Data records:
▽

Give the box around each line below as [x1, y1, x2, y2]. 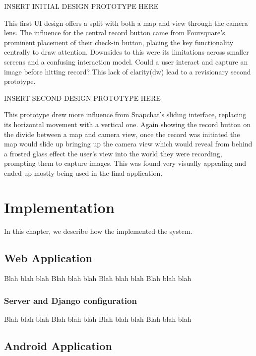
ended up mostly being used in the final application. [4, 167, 163, 178]
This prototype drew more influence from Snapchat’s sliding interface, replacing [4, 109, 247, 120]
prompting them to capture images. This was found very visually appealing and [4, 158, 247, 168]
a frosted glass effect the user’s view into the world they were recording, [4, 148, 222, 158]
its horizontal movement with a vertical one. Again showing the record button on [4, 119, 251, 129]
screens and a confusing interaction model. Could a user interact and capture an [4, 56, 248, 67]
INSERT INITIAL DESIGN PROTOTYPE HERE [4, 1, 159, 11]
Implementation [4, 197, 115, 217]
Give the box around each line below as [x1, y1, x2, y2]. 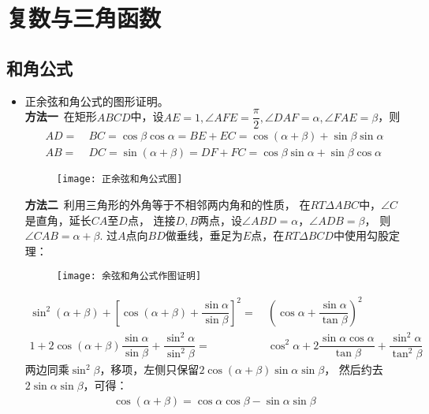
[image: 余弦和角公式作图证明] [56, 270, 202, 282]
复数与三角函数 [6, 2, 162, 34]
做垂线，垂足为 [165, 227, 243, 244]
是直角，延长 [24, 211, 91, 228]
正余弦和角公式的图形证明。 [24, 92, 169, 109]
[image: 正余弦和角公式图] [56, 173, 183, 185]
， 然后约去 [324, 361, 383, 378]
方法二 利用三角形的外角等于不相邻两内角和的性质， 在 [24, 196, 311, 212]
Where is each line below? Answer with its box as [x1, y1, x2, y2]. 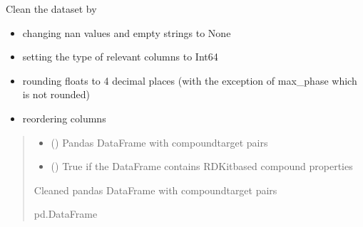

△

Except for the pictures, set down all of the records exactly.

SOLUTION FOR THIS EXERCISE ::
Give the box around each line below as [x1, y1, x2, y2]. 
ended up mostly being used in the final application. [4, 167, 163, 178]
This prototype drew more influence from Snapchat’s sliding interface, replacing [4, 109, 247, 120]
prompting them to capture images. This was found very visually appealing and [4, 158, 247, 168]
a frosted glass effect the user’s view into the world they were recording, [4, 148, 222, 158]
its horizontal movement with a vertical one. Again showing the record button on [4, 119, 251, 129]
screens and a confusing interaction model. Could a user interact and capture an [4, 56, 248, 67]
INSERT INITIAL DESIGN PROTOTYPE HERE [4, 1, 159, 11]
Implementation [4, 197, 115, 217]
Give the box around each line below as [x1, y1, x2, y2]. 
[image: 余弦和角公式作图证明] [56, 270, 202, 282]
复数与三角函数 [6, 2, 162, 34]
做垂线，垂足为 [165, 227, 243, 244]
是直角，延长 [24, 211, 91, 228]
正余弦和角公式的图形证明。 [24, 92, 169, 109]
[image: 正余弦和角公式图] [56, 173, 183, 185]
， 然后约去 [324, 361, 383, 378]
方法二 利用三角形的外角等于不相邻两内角和的性质， 在 [24, 196, 311, 212]
Where is each line below? Answer with its box as [x1, y1, x2, y2]. 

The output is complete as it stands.